Only by following the debugger run very carefully was I able to figure out what happened as it was so far out of the box of any presumptions I might have had coming into the issue that I had to be forced to recognize what was actually taking place by watching the code process through every single step. Took me a while to narrow in on it. I would have thought it was impossible what was actually taking place.
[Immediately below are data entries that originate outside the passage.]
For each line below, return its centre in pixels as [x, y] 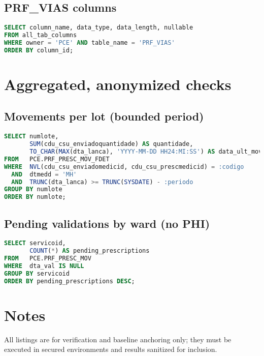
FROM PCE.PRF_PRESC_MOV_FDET [57, 159]
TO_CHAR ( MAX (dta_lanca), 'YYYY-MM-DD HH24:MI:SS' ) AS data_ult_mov [146, 152]
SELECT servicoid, [35, 243]
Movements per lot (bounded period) [104, 116]
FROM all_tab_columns [41, 35]
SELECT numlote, [31, 137]
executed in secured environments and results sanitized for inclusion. [111, 349]
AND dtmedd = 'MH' [44, 174]
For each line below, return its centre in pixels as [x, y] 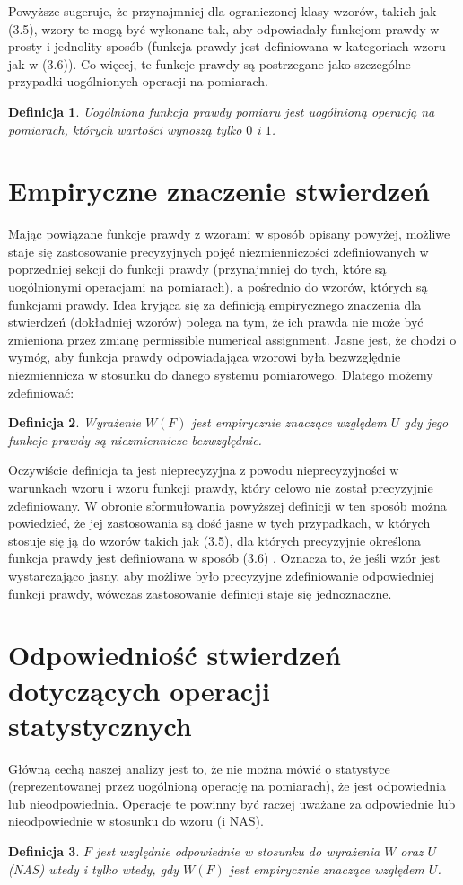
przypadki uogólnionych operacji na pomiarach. [138, 81]
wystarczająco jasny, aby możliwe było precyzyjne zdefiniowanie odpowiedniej [222, 575]
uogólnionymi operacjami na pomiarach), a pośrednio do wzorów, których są [218, 287]
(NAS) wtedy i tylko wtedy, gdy [94, 868]
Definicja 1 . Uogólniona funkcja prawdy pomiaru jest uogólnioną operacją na [222, 111]
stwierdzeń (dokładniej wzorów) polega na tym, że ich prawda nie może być [216, 322]
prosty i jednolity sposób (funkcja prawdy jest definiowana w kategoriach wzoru [227, 46]
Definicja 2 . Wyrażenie [74, 422]
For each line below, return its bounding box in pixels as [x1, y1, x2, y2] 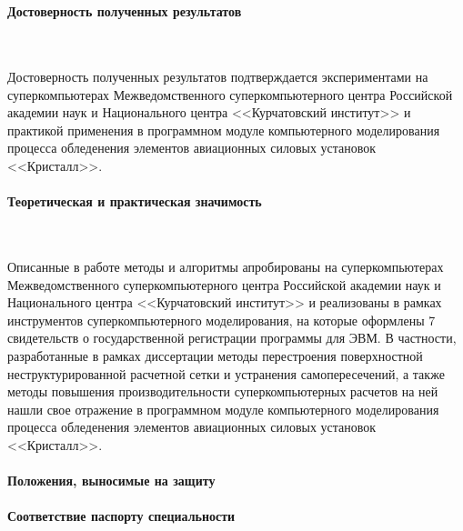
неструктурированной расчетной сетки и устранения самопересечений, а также [7, 364, 445, 383]
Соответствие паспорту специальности [7, 506, 236, 526]
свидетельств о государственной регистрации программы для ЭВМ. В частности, [7, 328, 457, 347]
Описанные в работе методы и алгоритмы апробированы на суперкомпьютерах [7, 256, 444, 276]
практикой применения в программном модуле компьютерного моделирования [7, 120, 440, 139]
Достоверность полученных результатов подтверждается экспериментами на [7, 66, 428, 85]
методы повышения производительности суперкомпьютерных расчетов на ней [7, 382, 438, 401]
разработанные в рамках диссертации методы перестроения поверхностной [7, 346, 423, 365]
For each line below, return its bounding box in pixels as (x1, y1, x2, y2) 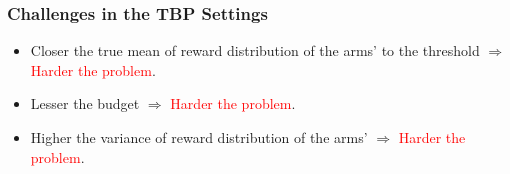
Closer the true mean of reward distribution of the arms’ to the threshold (30, 40, 480, 61)
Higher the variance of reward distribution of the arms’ (30, 127, 368, 147)
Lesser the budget (30, 93, 140, 114)
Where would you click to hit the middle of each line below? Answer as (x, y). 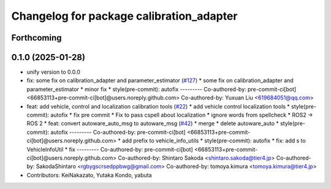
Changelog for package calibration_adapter (124, 16)
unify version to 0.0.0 (54, 72)
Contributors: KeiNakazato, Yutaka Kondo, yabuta (89, 175)
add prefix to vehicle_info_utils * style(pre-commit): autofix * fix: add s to (214, 141)
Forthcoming (36, 38)
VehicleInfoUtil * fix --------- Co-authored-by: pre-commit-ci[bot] (110, 149)
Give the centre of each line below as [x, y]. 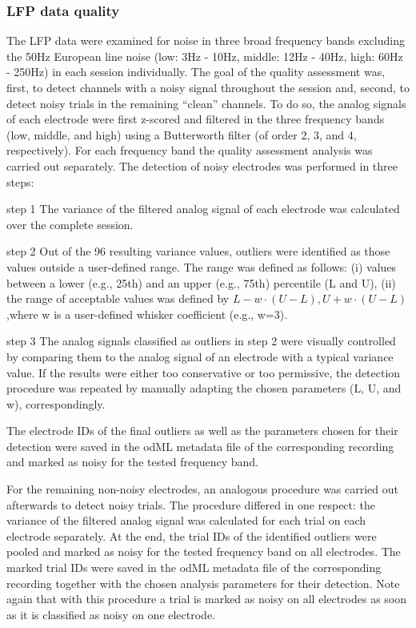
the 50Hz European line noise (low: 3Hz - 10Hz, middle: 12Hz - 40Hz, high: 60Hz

In this case, the effort led to deeper analysis of what was happening here:
Code:
void CvPlot::removeUnit(CvUnit* pUnit, bool bUpdate)
{
CLLNode<IDInfo>* pUnitNode;
pUnitNode = headUnitNode();
while (pUnitNode != NULL)
{
if (::getUnit(pUnitNode->m_data) == pUnit)
{
FAssertMsg(::getUnit(pUnitNode->m_data)->at(getX_INLINE(), getY_INLINE()), "The current unit instance is expected to be at getX_INLINE and getY_INLINE");
m_units.deleteNode(pUnitNode);
at m_units.deleteNode(pUnitNode);
Code:
template <class tVARTYPE>
inline CLLNode<tVARTYPE>* CLinkList<tVARTYPE>::deleteNode(CLLNode<tVARTYPE>* pNode)
{
CLLNode<tVARTYPE>* pPrevNode;
CLLNode<tVARTYPE>* pNextNode;
FAssert(pNode != NULL);
pPrevNode = pNode->m_pPrev;
pNextNode = pNode->m_pNext;
if ((pPrevNode != NULL) && (pNextNode != NULL))
{
pPrevNode->m_pNext = pNextNode;
pNextNode->m_pPrev = pPrevNode;
}
When pNextNode also showed up as the same player and unit ID I did a double-take. Could there REALLY be a duplicate unit ID Node??? Sure enough there was. So the easiest 'fix' to correcting this was to back up and adjust removeUnit to:
Code:
while (pUnitNode != NULL)
{
if (::getUnit(pUnitNode->m_data) == pUnit)
{
FAssertMsg(::getUnit(pUnitNode->m_data)->at(getX_INLINE(), getY_INLINE()), "The current unit instance is expected to be at getX_INLINE and getY_INLINE");
m_units.deleteNode(pUnitNode);
/*break;*///TBDebug: It has been found possible that a node may have somehow duplicated itself and thus the plot may have more than 1 of the node. If these duplicates aren't destroyed, we get a crash as well. Best case would be to somehow catch how this gets setup but in the debugging case that discovered this, it likely happened long beforehand. Jumptonearestvalidplot is the suspected culprit as it was an exile that showed the issue.
}
//else
//{
pUnitNode = nextUnitNode(pUnitNode);
//}
}
I'd bet quite a bit that the same thing (a duplicate ID) was happening in the CVSelection remove Unit command in their mod.
Again though, now I need to figure out what happened to create this duplication!
That different OPs and compilers handle the issue differently isn't too surprising really. It's a matter of a difference in what would happen in the loop when it hits a null unit pointer ejecting from the while sequence rather than holding on and hitting a crash due to a null reference. Either that or the gamestate altering problem in their case was based on a random being generated that was varying on one system to the next.